■ **TO DO**: Your task is to copy the records that follow exactly, minus any images.
INPUT RECORDS below:
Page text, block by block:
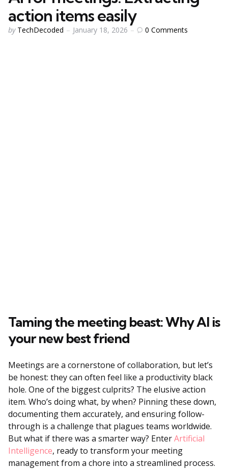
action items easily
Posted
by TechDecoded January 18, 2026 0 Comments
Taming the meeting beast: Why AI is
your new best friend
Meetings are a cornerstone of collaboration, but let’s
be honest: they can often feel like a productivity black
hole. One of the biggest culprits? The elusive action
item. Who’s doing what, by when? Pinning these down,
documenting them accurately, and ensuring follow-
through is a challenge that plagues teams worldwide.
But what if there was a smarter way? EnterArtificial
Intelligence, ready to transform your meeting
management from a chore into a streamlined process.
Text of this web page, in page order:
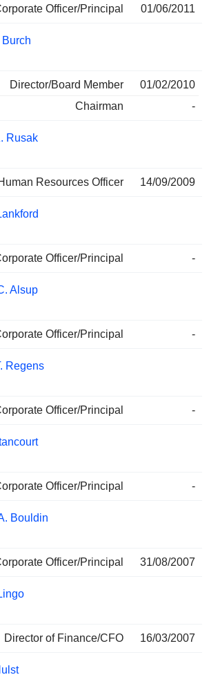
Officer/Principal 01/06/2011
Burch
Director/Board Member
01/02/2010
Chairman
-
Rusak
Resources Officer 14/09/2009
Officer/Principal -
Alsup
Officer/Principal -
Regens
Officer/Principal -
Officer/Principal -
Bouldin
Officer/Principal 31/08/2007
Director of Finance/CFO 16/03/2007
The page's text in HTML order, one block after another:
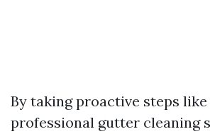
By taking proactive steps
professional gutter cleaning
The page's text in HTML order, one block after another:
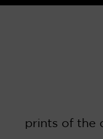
End of INPUT RECORDS.
■ **RESPONSE TO THIS TASK**:
Page text, block by block:
action items easily
Posted
by TechDecoded January 18, 2026 0 Comments
Taming the meeting beast: Why AI is
your new best friend
Meetings are a cornerstone of collaboration, but let’s
be honest: they can often feel like a productivity black
hole. One of the biggest culprits? The elusive action
item. Who’s doing what, by when? Pinning these down,
documenting them accurately, and ensuring follow-
through is a challenge that plagues teams worldwide.
But what if there was a smarter way? EnterArtificial
Intelligence, ready to transform your meeting
management from a chore into a streamlined process.
Text of this web page, in page order:
Officer/Principal 01/06/2011
Burch
Director/Board Member
01/02/2010
Chairman
-
Rusak
Resources Officer 14/09/2009
Officer/Principal -
Alsup
Officer/Principal -
Regens
Officer/Principal -
Officer/Principal -
Bouldin
Officer/Principal 31/08/2007
Director of Finance/CFO 16/03/2007
The page's text in HTML order, one block after another:
By taking proactive steps
professional gutter cleaning
The page's text in HTML order, one block after another:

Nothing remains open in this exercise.